1. Field of the Invention
This invention relates to the field of multimedia decoders, and in particular to a multimedia decoder with an audio bypass module that can provide compressed audio in parallel with decompressed audio to external system components.
2. Description of the Related Art
Digital audio and video programs in initial sampled form and final playback form comprise an enormous amount of data, indeed so much that it would be prohibitively expensive to store or to secure the necessary bandwidth and power to transmit programs of moderate quality and length. To address this problem, compression techniques are commonly employed to reduce the amount of data by which the program is represented during storage and transmission, after which the program is reconstructed by some matched decompression method. To ensure compliance between transmitters and receivers of various manufacturers, several compression standards have been established. For audio compression, MUSICAM and Dolby AC-3 are popular. For multimedia (audio/video) compression, MPEG and DVD are popular.

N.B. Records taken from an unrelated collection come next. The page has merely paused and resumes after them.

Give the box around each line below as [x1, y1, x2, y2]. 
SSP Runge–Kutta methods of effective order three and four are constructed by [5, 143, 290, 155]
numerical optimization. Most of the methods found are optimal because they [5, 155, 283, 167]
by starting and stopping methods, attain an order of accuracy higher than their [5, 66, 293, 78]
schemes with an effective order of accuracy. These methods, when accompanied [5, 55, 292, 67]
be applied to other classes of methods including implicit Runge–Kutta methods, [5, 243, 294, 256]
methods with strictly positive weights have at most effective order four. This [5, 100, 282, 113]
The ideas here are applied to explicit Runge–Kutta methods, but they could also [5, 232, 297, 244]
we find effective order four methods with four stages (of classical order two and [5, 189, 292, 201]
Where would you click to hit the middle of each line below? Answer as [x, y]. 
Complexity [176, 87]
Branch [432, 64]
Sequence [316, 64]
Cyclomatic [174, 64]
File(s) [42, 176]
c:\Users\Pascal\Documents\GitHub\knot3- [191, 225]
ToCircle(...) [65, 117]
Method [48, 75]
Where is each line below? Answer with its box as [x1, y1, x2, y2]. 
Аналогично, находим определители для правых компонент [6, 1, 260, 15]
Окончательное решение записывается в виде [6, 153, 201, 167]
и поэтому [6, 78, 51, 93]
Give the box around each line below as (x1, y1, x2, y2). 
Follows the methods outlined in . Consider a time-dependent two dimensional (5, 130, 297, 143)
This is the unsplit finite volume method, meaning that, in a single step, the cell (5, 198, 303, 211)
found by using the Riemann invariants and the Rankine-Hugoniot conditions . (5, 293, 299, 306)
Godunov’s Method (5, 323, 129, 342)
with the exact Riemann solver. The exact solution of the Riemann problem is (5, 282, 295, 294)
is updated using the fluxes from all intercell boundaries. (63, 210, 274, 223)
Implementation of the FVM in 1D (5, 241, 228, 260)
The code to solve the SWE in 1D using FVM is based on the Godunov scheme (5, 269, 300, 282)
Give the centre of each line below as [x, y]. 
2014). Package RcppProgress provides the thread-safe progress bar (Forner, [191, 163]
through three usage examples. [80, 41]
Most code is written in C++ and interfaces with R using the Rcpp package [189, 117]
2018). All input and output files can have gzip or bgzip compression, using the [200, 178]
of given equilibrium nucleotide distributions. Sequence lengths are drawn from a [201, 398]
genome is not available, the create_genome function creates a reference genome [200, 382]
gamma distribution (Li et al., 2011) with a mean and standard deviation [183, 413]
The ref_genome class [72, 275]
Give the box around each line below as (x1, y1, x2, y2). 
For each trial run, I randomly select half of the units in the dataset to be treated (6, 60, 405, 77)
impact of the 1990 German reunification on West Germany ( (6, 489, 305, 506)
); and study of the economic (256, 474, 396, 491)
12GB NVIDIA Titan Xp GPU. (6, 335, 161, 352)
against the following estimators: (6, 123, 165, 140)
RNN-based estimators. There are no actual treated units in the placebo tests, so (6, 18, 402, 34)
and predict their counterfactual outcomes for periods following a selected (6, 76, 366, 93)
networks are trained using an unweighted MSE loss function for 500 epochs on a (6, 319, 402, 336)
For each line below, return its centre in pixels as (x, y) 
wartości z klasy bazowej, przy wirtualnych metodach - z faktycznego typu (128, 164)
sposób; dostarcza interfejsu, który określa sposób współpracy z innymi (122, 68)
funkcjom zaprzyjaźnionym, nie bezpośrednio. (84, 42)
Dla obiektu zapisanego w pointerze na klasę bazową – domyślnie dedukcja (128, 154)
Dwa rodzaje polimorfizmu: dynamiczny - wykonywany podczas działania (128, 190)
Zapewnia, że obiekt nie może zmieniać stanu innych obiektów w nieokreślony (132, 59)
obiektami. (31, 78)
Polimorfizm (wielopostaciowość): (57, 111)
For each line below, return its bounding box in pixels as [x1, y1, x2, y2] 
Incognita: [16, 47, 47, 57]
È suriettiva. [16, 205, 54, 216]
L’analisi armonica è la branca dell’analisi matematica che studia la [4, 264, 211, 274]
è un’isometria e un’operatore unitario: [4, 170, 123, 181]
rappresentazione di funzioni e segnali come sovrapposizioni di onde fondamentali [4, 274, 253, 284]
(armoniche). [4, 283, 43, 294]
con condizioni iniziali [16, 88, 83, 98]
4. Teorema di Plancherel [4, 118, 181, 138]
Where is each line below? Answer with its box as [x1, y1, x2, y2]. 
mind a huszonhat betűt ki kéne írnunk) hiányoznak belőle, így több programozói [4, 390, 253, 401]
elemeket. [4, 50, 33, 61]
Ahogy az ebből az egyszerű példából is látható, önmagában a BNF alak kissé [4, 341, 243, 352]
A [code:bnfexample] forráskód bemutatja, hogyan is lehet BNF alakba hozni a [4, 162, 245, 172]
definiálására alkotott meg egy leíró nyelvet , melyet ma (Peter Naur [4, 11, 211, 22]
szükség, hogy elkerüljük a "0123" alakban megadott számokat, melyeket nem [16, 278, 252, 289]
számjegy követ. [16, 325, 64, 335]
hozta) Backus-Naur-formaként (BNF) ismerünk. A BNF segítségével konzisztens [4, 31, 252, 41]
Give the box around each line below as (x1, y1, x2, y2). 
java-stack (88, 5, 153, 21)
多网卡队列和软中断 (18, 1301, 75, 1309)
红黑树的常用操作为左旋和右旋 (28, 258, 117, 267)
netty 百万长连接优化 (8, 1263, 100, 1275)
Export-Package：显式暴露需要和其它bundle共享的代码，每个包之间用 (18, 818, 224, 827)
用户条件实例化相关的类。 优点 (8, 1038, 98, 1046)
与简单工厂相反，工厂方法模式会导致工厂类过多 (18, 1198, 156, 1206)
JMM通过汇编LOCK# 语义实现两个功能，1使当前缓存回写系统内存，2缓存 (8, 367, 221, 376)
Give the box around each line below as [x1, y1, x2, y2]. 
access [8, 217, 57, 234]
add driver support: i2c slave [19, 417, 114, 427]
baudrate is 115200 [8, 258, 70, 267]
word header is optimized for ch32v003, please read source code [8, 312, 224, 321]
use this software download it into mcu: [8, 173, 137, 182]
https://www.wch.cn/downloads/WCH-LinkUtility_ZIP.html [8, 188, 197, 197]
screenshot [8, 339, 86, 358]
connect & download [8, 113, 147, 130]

These standards are not completely distinct and independent, e.g. DVD employs MPEG video compression techniques and allows for use of MUSICAM and AC-3 audio compression techniques. Although attention herein is directed primarily to the DVD standard, much of what is said is also applicable to systems operating according to other compression standards, and exclusion of such systems is not intended.
A compressed bitstream created in accordance with the DVD standard consists of interleaved substreams. Examples of substreams which may be included in a DVD bitstream include audio substreams, a video substream, sub-picture unit (SPU) substreams, and navigation substreams. Each substream consists of data packets having a packet header and a packet payload. The packet header includes identifying information specifying which substream the packet belongs to and where it belongs in that substream. The packet header also includes information specifying the payload type and size, and any compression parameters which may be required for decompression.
To reconstruct the original data from the DVD bitstream, a DVD decoder locates the beginning of a packet, then reads the packet header to determine the substream membership. The decoder then routes the packet payload and portions of the packet header to the appropriate elementary bitstream buffer. Various modules of the decoder then operate on the contents of each buffer to reconstruct the associated program component (i.e. audio, video, SPU, navigation), and the reconstructed program component is finally presented to an appropriate output channel for delivery to the user.
As used herein, "substream" refers to the stream of data packets associated with a program component, and elementary bitstream refers to the data which is written to the elementary bitstream buffers, i.e. the contents of the data packet minus the identifying header fields, but including header fields which specify decompression parameters that may be needed by the ensuing decoder modules. For example, an AC-3 audio data packet written to an elementary bitstream buffer could include the header fields carrying AC-3 compression parameters, but may be stripped of DVD header fields such as the field identifying the data packet as an audio substream packet.
Many economical audio decoders are configured to decode only two audio channels and to discard any additional channels which may be encoded, e.g. center, surround, low-frequency effects (LFE) channels. Later system upgrades could include external components capable of decoding these additional channels. It is desirable to provide a method for allowing external components to operate in conjunction with or in place of these economical audio decoders.